CREEPER STORY #1: So as I'm sitting at the table filling out the tests and workbook, a very drunk 50+ year old man stumbles over and grabs the book with all the answers in it away. He then decides he needs to quiz me. (Dear God) He sits at the table and good 6" from me and starts asking me the questions I've already copied into my book. So every time I read the answer correctly he starts yelling things like "She's got it!" "She's the best waitress here!" "Where's your manager? I'm gonna recommend you!" Drawing excessive amounts of attention to me (which I despise). The manager even walked by and the creeper called his name and he just waved him off. At other restaurants and places I've worked at, this situation would have a manager next to me in 2 minutes resolving the issue. I am not used to this sort of thing being acceptable. So then the creeper decides I need a shoulder massage to get me ready for the test or something. (Ew ew ew ew) I look up and see the manager is eying him from behind the bar, which actually did make me feel better knowing he was ready if he needed to be. The drunk creeper eventually got distracted by these big Hulk Punching Gloves (the kind that make Hulk noises when you hit things... oh and they are Hooters Orange!). He started hitting people at any table he walked by. The manager came over later and asked if I was mad or scared. I just told him I was annoyed and that man was a douchebag. (which he was).

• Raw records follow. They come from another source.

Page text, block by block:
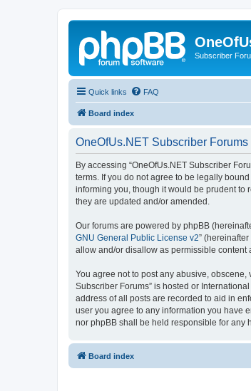
Subscriber
Quick links FAQ
Board index
OneOfUs.NET Subscriber Forums
By accessing “OneOfUs.NET Subscriber
terms. If you do not agree to be legally
informing you, though it would be prudent to
they are updated and/or amended.
Our forums are powered by phpBB
GNU General Public License v2”
allow and/or disallow as permissible content
You agree not to post any abusive,
Subscriber Forums” is hosted or
address of all posts are recorded to aid in
user you agree to any information you have
nor phpBB shall be held responsible for any
Board index

The shift drug on later than the other days before he finally cut R and me. This shift I wanted another Grilled Cheese. Apparently the rule is when you are training you have to try a meal from every category on the list and I couldn't have that category anymore. R tried to explain that I was a vegetarian but the manager just told me to get a salad. I was WAY to hungry for a salad and R had to eat whatever category I chose from. So I ordered a Philly sandwich with no meat. It was actually good and everyone was happy. And while I was eating it, a girl (who wasn't even working that night) came over and sat and talked with me the whole time. It was so nice to meet a human. (I actually love R cuz I think she is hilarious, but I don't think the feeling is mutual.)

I finally got dressed, got escorted to my car, and went home knowing I had the weekend off and it was wonderful. (starting to dread days 4 and 5).

5 comments:

  1. "Drawing excessive amounts of attention to me (which I despise)."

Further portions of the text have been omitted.